Mam zaszczyt zapoznać Czytelników z ideą włoskiego, radykalnego nacjonalizmu. Nacjonalizmu o silnym akcencie antykapitalistycznym, autonomicznym i europejskim. Jest to droga, którą w Europie podąża co raz więcej grup. W Polsce zaczynają pojawiać się środowiska, które również wybierają ten sposób działania. Odchodzą od historyzmu i nijakości Ruchu Narodowego oraz popierania ugrupowań o charakterze konserwatywno-liberalnym. Wybierają solidaryzm społeczny, wspólnotowość oraz autonomiczny sposób działania.
T.K.
1. W Polsce, współczesny włoski nacjonalizm kojarzony jest z ruchem Casa Pound i Forza Nuova. Czy moglibyście przedstawić naszym Czytelnikom swoją grupę? Czy byliście związani wcześniej z innymi ruchami?
Resistenza Nazionale – RN (Narodowy Opór – http://resistenza-nazionale.blogspot.it) jest nieformalną grupą nacjonalistów, która powstała na początku 2008 roku, bazując na zasadzie idei „zrób to sam” (DIY – Do It Yourself) oraz autonomicznego aktywizmu bez hierarchii.
Początków RN należy szukać w okolicach 2007 roku, w czasie gdy w Italii zaczynały tworzyć się grupy autonomicznych nacjonalistów. Dzisiaj możemy powiedzieć, że RN jest raczej ideą niż grupą, ideą wyrażającą ducha naszych czasów: rewolucyjny opór, polityczną filozofią „diversity of tactics”[1] oraz wizji kreatywnej i aktywnej walki politycznej.
RN opowiada się przeciwko globalizacji i imperializmowi, a także przeciwko kapitalizmowi oraz NWO. Rozpoczęliśmy kilka kampanii przeciwko rozrastaniu się prekariatu, bezrobociu, pracy krótkookresowej, przenoszeniu zakładów pracy, wyzyskiwaniu pracowników oraz przeciwko wielu innym problemom związanym z globalną tyranią! Nie jesteśmy związani z żadną, klasyczną strukturą, jak partia polityczna oraz centralne przywództwo. Staramy się współpracować z różnymi grupami, jeśli mamy podobne poglądy. Mamy bardzo dobre relacje z Forza Nuova, często wspieramy się wzajemnie na manifestacjach (ostatnio na akcji przeciwko TTIP)

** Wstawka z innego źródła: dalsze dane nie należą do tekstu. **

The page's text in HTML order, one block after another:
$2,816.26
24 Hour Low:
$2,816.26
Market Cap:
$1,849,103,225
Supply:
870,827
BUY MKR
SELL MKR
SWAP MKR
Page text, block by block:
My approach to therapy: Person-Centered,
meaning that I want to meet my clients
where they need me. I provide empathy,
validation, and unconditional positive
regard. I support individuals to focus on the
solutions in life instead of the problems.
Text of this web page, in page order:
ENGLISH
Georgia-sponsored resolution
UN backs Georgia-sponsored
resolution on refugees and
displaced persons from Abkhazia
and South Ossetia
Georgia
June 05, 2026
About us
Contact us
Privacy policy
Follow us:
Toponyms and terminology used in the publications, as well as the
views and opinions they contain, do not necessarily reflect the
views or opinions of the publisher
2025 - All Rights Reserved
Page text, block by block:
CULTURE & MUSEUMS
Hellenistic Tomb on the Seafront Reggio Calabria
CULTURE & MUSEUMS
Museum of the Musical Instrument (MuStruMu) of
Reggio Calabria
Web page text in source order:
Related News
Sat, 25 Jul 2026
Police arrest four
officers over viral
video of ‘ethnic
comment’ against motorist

2. Czy możecie przybliżyć ewolucję włoskiego nacjonalizmu po drugiej wojnie światowej? Czy faszyzm był dalej inspiracją dla powojennych działaczy? Jaki macie stosunek do tzw. „lat ołowiu”?
Dobre, ale i złożone pytanie. Na ten temat można napisać sporo publikacji, jak idea ewoluowała przez dekady. W Italii istniało wiele różnych ruchów przez wiele lat, skupiały w swoich szeregach bardzo dużo nacjonalistów różnych poglądów. Prawdziwy „archipelag” idei. Wiele dusz angażowało się w te ruchy, tworzyło różne grupy, niektóre były bardzo ważne, inne mniej. Nie żyliśmy w okresie „lat ołowiu” nie doświadczyliśmy ich, inaczej odbieramy świat, więc możemy rozmawiać tylko o faktach historycznych. Odchodząc od ich „spontaniczności” możemy powiedzieć, iż był to przykład aktywizmu, początek rodzimych ruchów autonomicznych. Oprócz tego szukamy innych korzeni, szczególnie w latach 90-tych XX wieku w Anglii, Niemczech i Skandynawii.

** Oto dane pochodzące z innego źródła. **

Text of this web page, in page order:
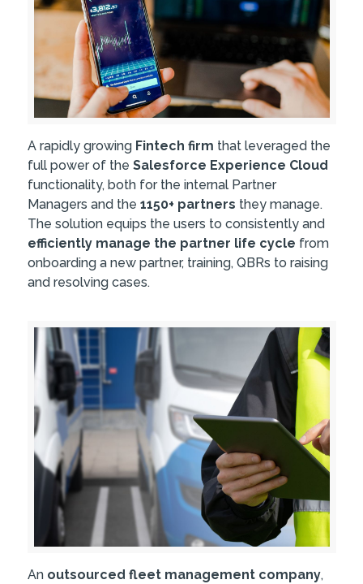
A rapidly growing Fintech firm that leveraged the
full power of the Salesforce Experience Cloud
functionality, both for the internal Partner
Managers and the 1150+ partners they manage.
The solution equips the users to consistently and
efficiently manage the partner life cycle from
onboarding a new partner, training, QBRs to raising
and resolving cases.
An outsourced fleet management company,
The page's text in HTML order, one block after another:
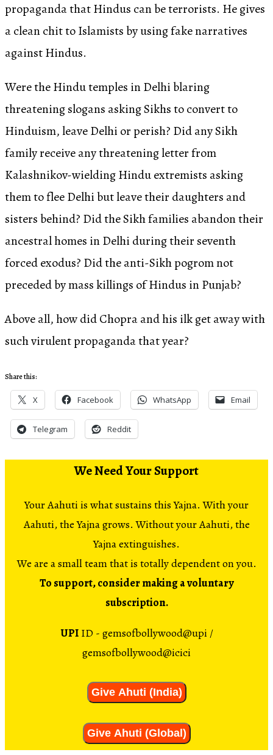
propaganda that Hindus can be terrorists. He gives
a clean chit to Islamists by using fake narratives
against Hindus.
Were the Hindu temples in Delhi blaring
threatening slogans asking Sikhs to convert to
Hinduism, leave Delhi or perish? Did any Sikh
family receive any threatening letter from
Kalashnikov-wielding Hindu extremists asking
them to flee Delhi but leave their daughters and
sisters behind? Did the Sikh families abandon their
ancestral homes in Delhi during their seventh
forced exodus? Did the anti-Sikh pogrom not
preceded by mass killings of Hindus in Punjab?
Above all, how did Chopra and his ilk get away with
such virulent propaganda that year?
Share this:
X Facebook WhatsApp Email
Telegram Reddit
We Need Your Support
Your Aahuti is what sustains this Yajna. With your
Aahuti, the Yajna grows. Without your Aahuti, the
Yajna extinguishes.
We are a small team that is totally dependent on you.
To support, consider making a voluntary
subscription.
UPIID - gemsofbollywood@upi /
gemsofbollywood@icici
Give Ahuti (India)
Give Ahuti (Global)
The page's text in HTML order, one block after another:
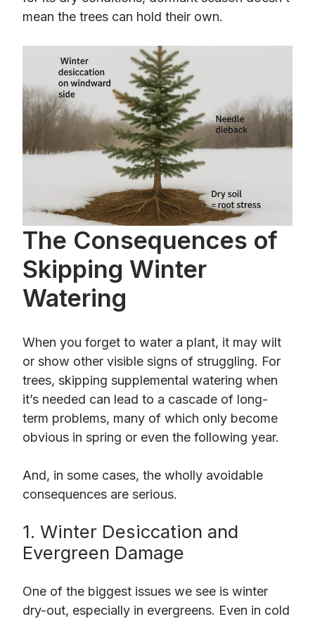
mean the trees can hold their own.
The Consequences of
Skipping Winter
Watering
When you forget to water a plant, it may wilt
or show other visible signs of struggling. For
trees, skipping supplemental watering when
it’s needed can lead to a cascade of long-
term problems, many of which only become
obvious in spring or even the following year.
And, in some cases, the wholly avoidable
consequences are serious.
1. Winter Desiccation and
Evergreen Damage
One of the biggest issues we see is winter
dry-out, especially in evergreens. Even in cold
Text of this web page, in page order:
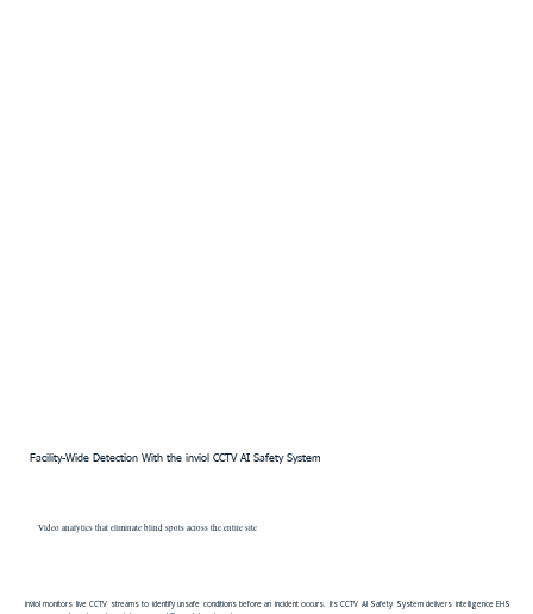
Facility-Wide Detection With the inviol CCTV AI Safety System
Video analytics that eliminate blind spots across the entire site
inviol monitors live CCTV streams to identify unsafe conditions before an incident occurs. Its CCTV AI Safety System delivers intelligence EHS
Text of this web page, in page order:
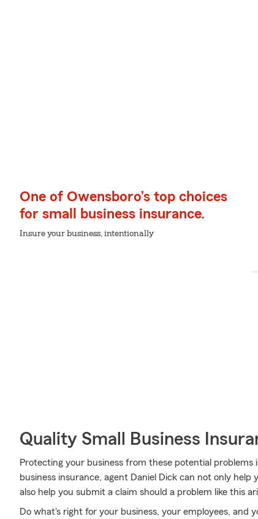
One of Owensboro’s top choices
for small business insurance.
Insure your business, intentionally
Quality Small Business
Protecting your business from these potential problems
business insurance, agent Daniel Dick can not only
also help you submit a claim should a problem like this
Do what's right for your business, your employees,
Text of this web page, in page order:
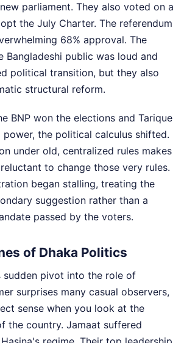
parliament. They also voted on a
the July Charter. The referendum
68% approval. The
Bangladeshi public was loud and
political transition, but they also
structural reform.
BNP won the elections and Tarique
power, the political calculus shifted.
under old, centralized rules makes
to change those very rules.
began stalling, treating the
suggestion rather than a
passed by the voters.
of Dhaka Politics
sudden pivot into the role of
surprises many casual observers,
sense when you look at the
the country. Jamaat suffered
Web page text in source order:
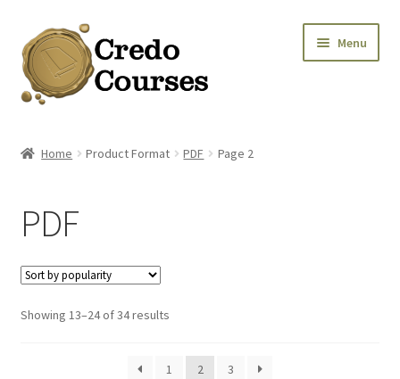
Skip
to
navigation
Skip
to
content
Menu
Credo Courses
Apparel and Accessories
Donation
Home Product Format PDF Page 2
PDF
Showing 13–24 of 34 resultsSorted
popularity
1
2 3
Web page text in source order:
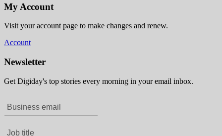
My Account
Visit your account page to make changes and renew.
Account
Newsletter
Get Digiday's top stories every morning in your email inbox.
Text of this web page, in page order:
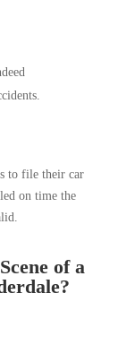
to file their car
on time the
of a
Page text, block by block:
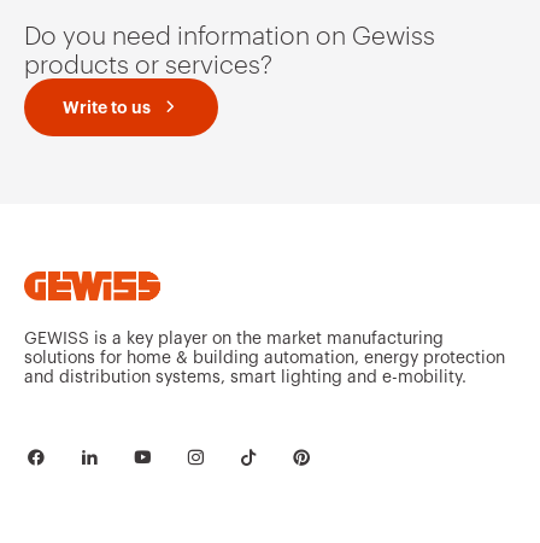
Do you need information on Gewiss
products or services?
Write to us
GEWISS is a key player on the market manufacturing
solutions for home & building automation, energy protection
and distribution systems, smart lighting and e-mobility.
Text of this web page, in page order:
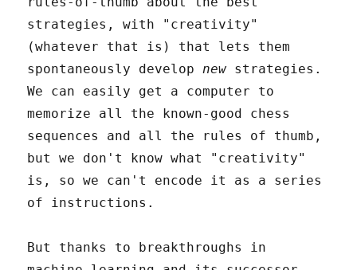
strategies, with "creativity"
(whatever that is) that lets them
spontaneously developnew strategies.
We can easily get a computer to
memorize all the known-good chess
sequences and all the rules of thumb,
but we don't know what "creativity"
is, so we can't encode it as a series
of instructions.
But thanks to breakthroughs in
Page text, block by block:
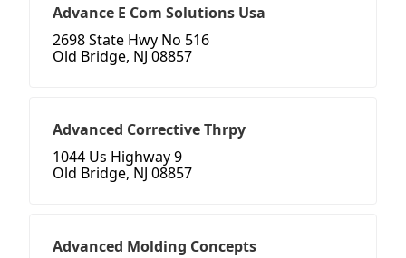
Advance E Com Solutions Usa
2698 State Hwy No 516
Old Bridge, NJ 08857
Advanced Corrective Thrpy
1044 Us Highway 9
Old Bridge, NJ 08857
Advanced Molding Concepts

3. Dzisiejszy ruch narodowo-rewolucyjny w Europie często nawiązuje do włoskiego ruchu Autonomia Operaia. Jaki jest Wasz stosunek do tego ruchu?
Autonomia Operaia nie była partią, była „platformą” na której w latach 70-tych członkowie pozaparlamentarnej lewicy stanęli w opozycji do lewicy reformistycznej. Dzisiaj idea „pracownicza” oraz samoorganizacja walczących, która charakteryzowała Autonomia Operaia jest wykorzystywana przez niektóre grupy w tworzeniu społecznych centrów kultury.

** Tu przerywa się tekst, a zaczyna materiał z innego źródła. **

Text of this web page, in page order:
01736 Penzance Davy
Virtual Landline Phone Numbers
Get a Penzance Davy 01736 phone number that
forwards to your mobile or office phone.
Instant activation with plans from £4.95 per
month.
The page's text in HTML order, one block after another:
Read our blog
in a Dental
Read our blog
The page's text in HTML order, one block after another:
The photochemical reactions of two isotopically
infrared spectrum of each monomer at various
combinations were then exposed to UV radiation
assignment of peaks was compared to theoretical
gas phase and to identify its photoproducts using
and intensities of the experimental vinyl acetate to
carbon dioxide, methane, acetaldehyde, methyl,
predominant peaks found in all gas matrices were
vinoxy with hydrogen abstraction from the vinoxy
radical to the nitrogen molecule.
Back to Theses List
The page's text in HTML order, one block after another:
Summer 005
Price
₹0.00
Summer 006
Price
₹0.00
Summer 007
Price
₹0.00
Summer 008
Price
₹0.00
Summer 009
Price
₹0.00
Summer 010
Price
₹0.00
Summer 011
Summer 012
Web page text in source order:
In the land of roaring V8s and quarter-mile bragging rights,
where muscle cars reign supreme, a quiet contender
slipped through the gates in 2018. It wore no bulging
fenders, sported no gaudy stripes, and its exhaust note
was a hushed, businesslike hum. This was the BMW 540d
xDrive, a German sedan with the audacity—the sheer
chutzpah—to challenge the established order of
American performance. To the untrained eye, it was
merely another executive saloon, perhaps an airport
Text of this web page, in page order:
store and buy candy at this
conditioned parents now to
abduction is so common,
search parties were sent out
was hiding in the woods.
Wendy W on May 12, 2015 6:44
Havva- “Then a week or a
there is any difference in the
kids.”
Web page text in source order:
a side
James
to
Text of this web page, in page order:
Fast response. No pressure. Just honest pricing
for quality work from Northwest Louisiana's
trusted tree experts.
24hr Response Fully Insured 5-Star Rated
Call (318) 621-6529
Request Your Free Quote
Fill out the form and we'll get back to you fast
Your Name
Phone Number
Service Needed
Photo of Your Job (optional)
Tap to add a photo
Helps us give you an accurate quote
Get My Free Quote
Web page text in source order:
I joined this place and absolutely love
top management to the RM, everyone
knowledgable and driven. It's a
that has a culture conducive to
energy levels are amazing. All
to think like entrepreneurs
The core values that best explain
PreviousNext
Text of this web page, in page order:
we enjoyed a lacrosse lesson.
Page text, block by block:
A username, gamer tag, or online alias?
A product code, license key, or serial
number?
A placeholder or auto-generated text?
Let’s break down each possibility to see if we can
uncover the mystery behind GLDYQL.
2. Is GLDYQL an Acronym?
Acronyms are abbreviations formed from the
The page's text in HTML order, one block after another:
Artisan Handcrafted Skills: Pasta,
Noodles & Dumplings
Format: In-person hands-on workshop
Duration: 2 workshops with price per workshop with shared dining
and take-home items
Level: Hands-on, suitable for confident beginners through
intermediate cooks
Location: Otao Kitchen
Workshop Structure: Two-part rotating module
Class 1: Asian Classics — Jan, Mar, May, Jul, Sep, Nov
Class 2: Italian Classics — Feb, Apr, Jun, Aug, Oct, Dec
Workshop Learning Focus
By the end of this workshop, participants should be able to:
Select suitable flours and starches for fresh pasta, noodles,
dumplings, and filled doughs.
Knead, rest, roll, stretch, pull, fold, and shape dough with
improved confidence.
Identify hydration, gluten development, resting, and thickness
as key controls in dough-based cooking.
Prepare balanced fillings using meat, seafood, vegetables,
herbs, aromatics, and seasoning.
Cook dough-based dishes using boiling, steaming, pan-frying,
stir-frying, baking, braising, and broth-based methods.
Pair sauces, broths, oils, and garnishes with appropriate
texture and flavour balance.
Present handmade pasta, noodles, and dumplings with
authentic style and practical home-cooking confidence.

Co myślimy o tym? Cóż, oprócz koncepcji działalności autonomicznej, uważamy, że jest to przestarzała wizja, niepasująca do obecnych czasów. Nasze położenie jest inne, nasza inspiracja pochodzi z bezpośredniej walki antyglobalistycznej! Byliśmy przeciwko globalizacji na długi, długi czas, nawet przed wieloma tak zwanymi „lewicowcami” (dla nas ci ludzie to nie antyglobaliści, ale raczej „alterglobaliści”). To znacznie szersza wizja. To niemożliwe, aby nie zauważyć, że kapitalistyczna globalizacja jest źródłem wszelkiego zła i problemów, które mamy dzisiaj. Garstka korporacyjnych oligarchów na całym świecie ma wszystko, a reszta z nas musi walczyć w ramach ogromnej, rosnącej podklasy, coraz bardziej zubożałej i bezwzględnie uciskanej. Bezrobocie i niestabilna sytuacja materialna ludności, nie tylko we Włoszech jest tragiczna, rosną natomiast ogromne zyski kapitalistów przynosząc cierpienie! To jest rzeczywistość, to jest to, z czym mamy do czynienia. Kiedyś skończą się ich wymówki, przestaną próbować zaprzeczyć tej rzeczywistości, co nam wtedy pozostanie? Na to pytanie ludzie muszą sobie odpowiedzieć w ciągu kilku lat, w obliczu cierpienia spowodowanego przez bezwzględnych tyranów. Musimy wyjść naprzeciw konsumpcjonizmowi, powiedzieć dość! Musimy zdać sobie sprawę, że rządy został kupione przez tę globalną, skorumpowaną mafię. Nie mamy prawdziwej wolności! Musimy się zbuntować, stworzyć opozycję. Czas ucieka … ..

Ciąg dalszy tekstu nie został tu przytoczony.